この日は生理痛がひどいということでなかたにクリニックに来院。漢方は「加味逍遙散」と「補中益気湯」を処方しました。
2020年2月5日
生理痛もなくなって調子もよくなりました。その後、「補中益気湯」の処方を続けていましたが、次第に薬を服用しなくなりました。
2022年4月30日
PMS(生理前に心身の調子が悪くなる症状)で困っているということで来院。処方した漢方は「加味逍遙散」と「補中益気湯」。今回はちゃんと漢方で治したいという本人の意志も出てきて、治療を続けていくことになりました。
医師から一言
この患者さんは十代前半では薬の服用を続けられませんでしたが、十代後半になり自分の意志で薬の服用と治療の継続を望むようになりました。かかりつけ医として長年診てきましたが、患者さんの成長を感じています。

40代女性の患者さん
症状・お悩み
手術後から続く右足の痺れ、冷え、起床時の足のむくみ、しんどさ、イライラ、不安、
治療の流れ
2021年11月13日
3年前に腰椎椎間板ヘルニアを手術して、それから右足の痺れが続いているということでした。また、一週間前から右足首からふくらはぎの外側に冷えと痺れを強く感じるということでなかたにクリニックに来院。他には、起床時に右足全体がむくんでいるということでした。

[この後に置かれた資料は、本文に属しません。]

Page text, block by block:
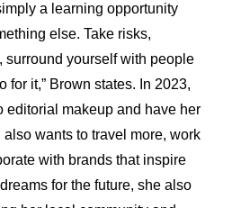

漢方医学でいうところの「瘀血(おけつ)」だと診断したため、「桂枝茯苓丸加薏苡仁」と「牛車腎気丸」を処方しました。
2021年11月26日
しんどさと痺れは治り、冷えも一度治ったがまた出てきたということでした。近況を伺ったところ、旦那さんが亡くなり、義理の家族とうまくいっていないということがわかり、自分の将来と家族関係に不安とストレスを抱いているようでした。
この患者さんは当初足の痺れの治療を望んでいましたが、今回精神面の治療を望まれました。
実際に負の感情が諸症状を悪化させていると判断したので、漢方を「加味逍遙散」と「四物湯」に変更しました。
2021年12月10日
メンタルの方は少し持ち直したが、足の痺れがまたぶり返したということでした。患者さんは足の痺れと精神面、両方を同時に治療することを望まれました。
しかし、漢方は3つまでしか出せません。この制限がある以上、どちらか片方を先に治療する必要があるとお伝えしました。患者さんが、足の痺れを先に治療したいと希望されたため、「大防風湯」「桂枝茯苓丸」「疎経活血湯」を処方しました。
2021年12月24日
足の痺れが楽になったという事でした。ただイライラがでてきたということでした。
2022年1月21日
この時点で足腰は大丈夫とおっしゃるので、「附子」を処方しました。
2022年2月18日
足の痺れは改善し、精神面も調子が良くなったということでした。
医師から一言
この患者さんは足の痺れと精神面、大きく二つの治療が必要でした。最初は、こっちが立てばあっちが立たず、あっちが立てばこっちが立たずのシーソーゲーム状態がつづきました。しかし患者さんの意志を尊重し、足の痺れの治療に専念することで、結果的に両方とも改善に向かいました。痺れがもたらす不快感が解消され、心にゆとりができたのではないかと思います。そして足の痺れという問題が一つ解決したことで、前向きな気持ちを取り戻したように見えます。
※漢方の効き目は、患者様の体質・症状の重さ・生活環境等によって個人差があります。